Handling someone who enters the study without a known date of the triggering autoimmune episode but with the neurological impairment is tricky. You have a lower-limit (right-censored) estimate of the time to event for that individual, but it's then not clear to me how to deal with the delayed entry bias arising from the (now unknown magnitude of) left-truncation. Getting at least a rough estimate of the date of the triggering episode would be very helpful. For example, the date of the last clinic visit before the triggering episode might be considered.

With your data you need to think carefully all the different transitions among states: triggering episode to neurological impairment (if any), triggering episode without impairment to study entry, triggering episode with impairment to study entry, study entry to recovery from impairment. It might be best to model all of those transitions together. See this page for an outline of such multi-state modeling.

It's possible that some of those transitions can't be evaluated with the data you have. For example, if people have the triggering episode but don't develop the neurological impairment and don't come in to the clinic, data based on your enrolled subjects alone will overestimate the probability of developing the impairment. So you might need an independent estimate of that probability.

You might need to restrict your study consciously to a defined population, for example "those who came to the clinic within N weeks of a triggering episode," and discuss the limitations of that restriction with respect to your findings. Selection bias can be a big problem with a delayed-entry study like yours. In your case, the recovery characteristics of those who show up in your clinic might be quite different from those who just stayed at home.

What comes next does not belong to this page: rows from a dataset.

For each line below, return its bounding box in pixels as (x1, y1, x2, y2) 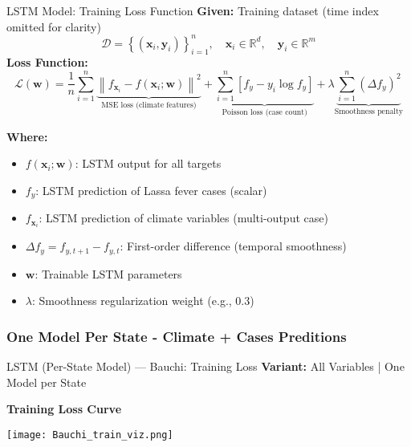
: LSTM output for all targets (75, 155, 222, 172)
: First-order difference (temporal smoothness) (120, 238, 347, 254)
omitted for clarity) (6, 18, 101, 35)
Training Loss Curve (6, 400, 122, 417)
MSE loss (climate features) (101, 100, 197, 109)
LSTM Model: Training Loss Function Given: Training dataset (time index (6, 2, 379, 18)
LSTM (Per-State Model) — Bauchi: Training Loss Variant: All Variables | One (6, 358, 405, 375)
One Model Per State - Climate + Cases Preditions (6, 326, 347, 346)
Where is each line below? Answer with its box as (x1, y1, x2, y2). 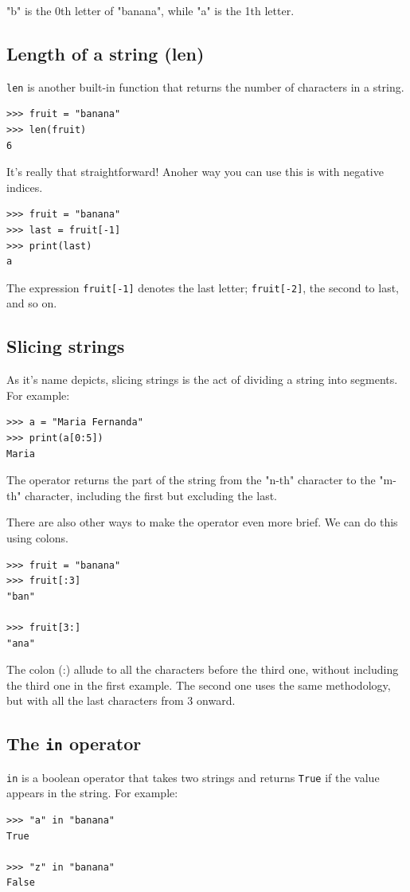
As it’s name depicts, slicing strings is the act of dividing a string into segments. (6, 371, 398, 388)
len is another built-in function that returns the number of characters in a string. (6, 78, 404, 95)
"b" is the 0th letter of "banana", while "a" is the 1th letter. (6, 2, 295, 18)
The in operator (6, 731, 142, 756)
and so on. (6, 295, 57, 311)
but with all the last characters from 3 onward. (6, 692, 236, 709)
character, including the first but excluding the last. (25, 487, 277, 503)
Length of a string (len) (6, 41, 205, 65)
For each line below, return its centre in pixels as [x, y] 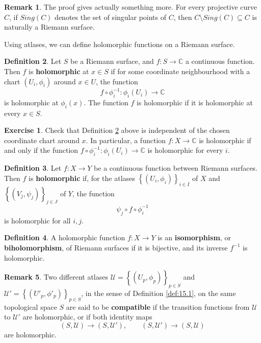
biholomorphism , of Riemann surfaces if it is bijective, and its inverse [116, 247]
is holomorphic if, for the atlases [82, 178]
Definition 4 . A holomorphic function [65, 237]
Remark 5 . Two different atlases [56, 277]
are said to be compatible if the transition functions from [158, 306]
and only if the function [41, 150]
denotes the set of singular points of [111, 17]
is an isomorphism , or [194, 237]
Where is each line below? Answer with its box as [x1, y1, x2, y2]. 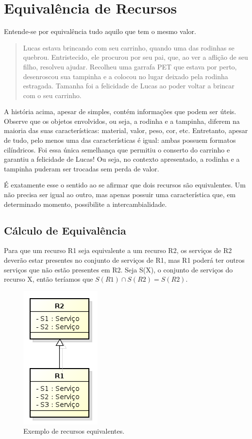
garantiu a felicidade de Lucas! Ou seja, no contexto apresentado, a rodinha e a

I would suggest working closely with an experienced local statistician who can engage in a back-and-forth discussion with you and your colleagues about just what you want to model and what you can expect to accomplish with this type of data.


*This approach assumes that all those with the triggering autoimmune episode develop the neurological impairment. If some don't, then left censoring models them as nevertheless having the "event" of return-to-function at some early time. Apply your understanding of the subject matter to decide if this makes sense. Perhaps you should use a joint model of whether the impairment develops at all and, if it does, how long it takes to recover.